The work is not for the squeamish.
Santamaria writes: “We take mice and we unfortunately do kill them (very quickly, I promise), and then we extract their eyes and place them in a petri dish full of a saline solution and a carbogen (carbon and oxygen) tube to keep the cells in the eye alive. Then we cut open the eye and clean it out until only the shell of the eyes and the retina is left. Then we cut the retina in half to have two specimens to work with per eye. Then we take the retina and mount it onto a harp (A square wire of platinum with nylon strings going across it to keep retinas in place), and then put it into a profusion chamber (means that it's kept at the body's temperature, and constantly having saline solution in the chamber using a setup akin to a drip IV in a hospital) under a confocal microscope and view it using a monitor.”
Like Tenda, Santamaria says he’s learning a lot in a short time and he loves it.
Santamaria says Dr. Trudy Witt, an assistant professor of biology at Germanna,  is one of the teachers who made a difference for him.
For more information on Germanna’s internship program,  email Cheri Ober, its coordinator,  at cober@germanna.edu or go to http://www.germanna.edu/Students/Experiential_Learning_Center/for_students/

Wednesday, May 15, 2013

NIH internship brings Germanna student a step closer to childhood dream



 Germanna Community College student Ulisses Santamaria, the son of immigrants from El Salvador, has always wanted to be a doctor—so much so that as a child he became his own first patient.
Ulisses Santamaria to research how the retina processes images


  “I’ve always had a thing for medicine,” he says. “Even as a kid, if I was kind of my own doctor. If I had cuts or bruises, I’d fix them myself. I was pulling my own teeth out when they were ready. I pulled out the last [baby tooth] when I was 9 years old.

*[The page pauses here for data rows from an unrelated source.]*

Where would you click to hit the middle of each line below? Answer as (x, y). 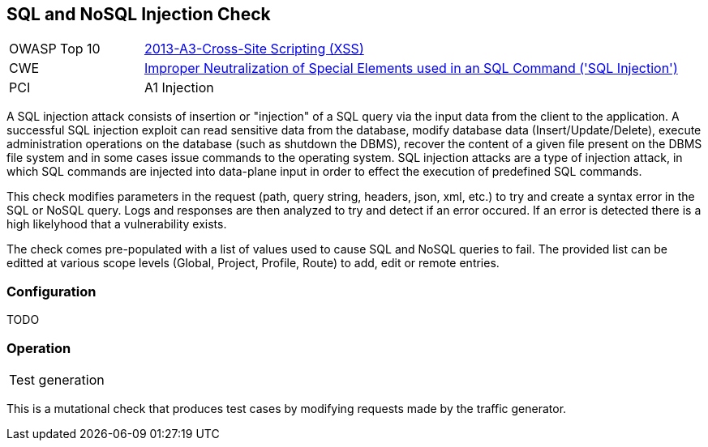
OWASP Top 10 (55, 49)
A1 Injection (179, 88)
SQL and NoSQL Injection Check (139, 14)
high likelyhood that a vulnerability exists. (117, 224)
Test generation (57, 379)
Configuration (51, 291)
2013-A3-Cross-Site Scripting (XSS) (254, 49)
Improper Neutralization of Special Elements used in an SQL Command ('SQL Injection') (411, 68)
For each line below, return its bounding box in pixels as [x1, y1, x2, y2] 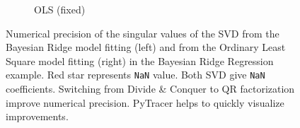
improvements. [6, 109, 69, 124]
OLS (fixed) [34, 2, 86, 16]
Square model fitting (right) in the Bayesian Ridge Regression [6, 53, 274, 68]
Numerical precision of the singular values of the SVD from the [6, 25, 279, 40]
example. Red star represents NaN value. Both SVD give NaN [6, 67, 265, 82]
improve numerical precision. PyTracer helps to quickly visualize [6, 95, 284, 110]
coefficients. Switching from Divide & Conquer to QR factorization [6, 81, 295, 96]
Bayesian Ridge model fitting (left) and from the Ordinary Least [6, 40, 286, 54]
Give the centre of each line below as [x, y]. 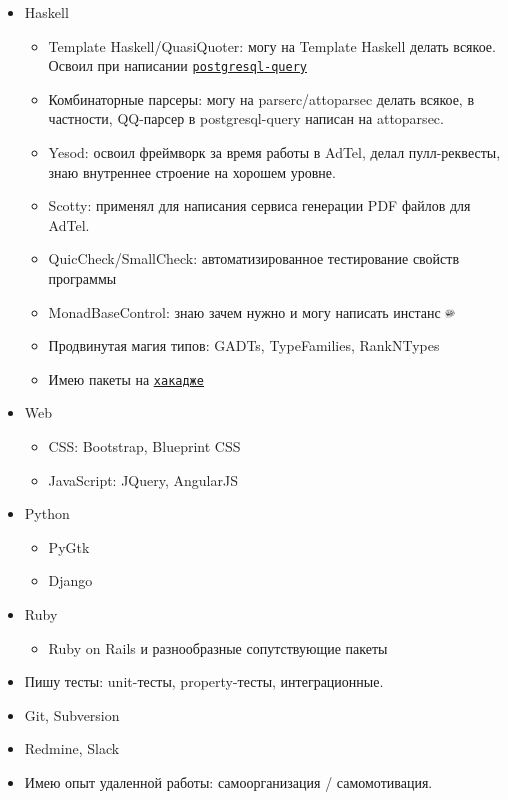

 “I wanted to be a clinical surgeon. But I’ve always thought it was interesting what goes into the research that goes into developing tools used in surgery.”

 He has worked as a volunteer at the Spotsylvania Regional Medical Center, mostly in the emergency room.

Now the 18-year-old Spotsylvania County native has become one of the early success stories for Germanna Community College’s new Experiential Learning internship program. Through the program Ulisses has landed an internship at the National Institute for Health.

 He will be mentored by Dr. Alon Poleg-Polsky in research involving the structure and function of the retina at the National Institute of Neurological Disease and Stroke in Bethesda. The work will involve investigation into how the retina performs preliminary image processing and transmits visual information to the brain.

His father immigrated from El Salvador in 1989 to escape a civil war there.  His mother followed a year later.

“For my mom, it was a better opportunity to work over here and send money back home,” he said. “At the same time,there was a war going on in El Salvador.  Instead of going into the civil war, they told him it would be better to come to the United States to avoid that.”

  Ulisses is the first member of his immediate family to go to college. His father works as a home renovator.


  Ulisses is the first member of his immediate family to go to college.

He credits Gary Brightbill, an 8th grade science teacher at Battlefield Middle School who was honored as one of Spotsylvania County’s best teachers for 2013, for piquing his interest in science. “He set off the spark,” Ulisses says. Faculty members at Germanna have fanned that spark into a flame, he says.

“I always planned to come to Germanna from the moment I began my freshman year at Courtland. “It’s less expensive than four-year schools and I’ve had good teachers here.  Dr. Trudy Witt, for biology, is one of my favorites.  Prof. Mike Shirazi in math—that man is great. And [Prof. Shawn Shields-Maxwell] is a pretty awesome chemistry teacher.”


Prof. Trudy Witt


 Prof. Witt said: "Ulisses is an excellent student ...  His love of life and enthusiasm for science is contagious. He was a pleasure to have in class."

Cheri Ober, Germanna’s internship program coordinator, says Ulissis has been working his way through college by delivering pizzas. This summer the paid NIH internship will give him the chance to earn money doing work related to his career goal for the first time, she says.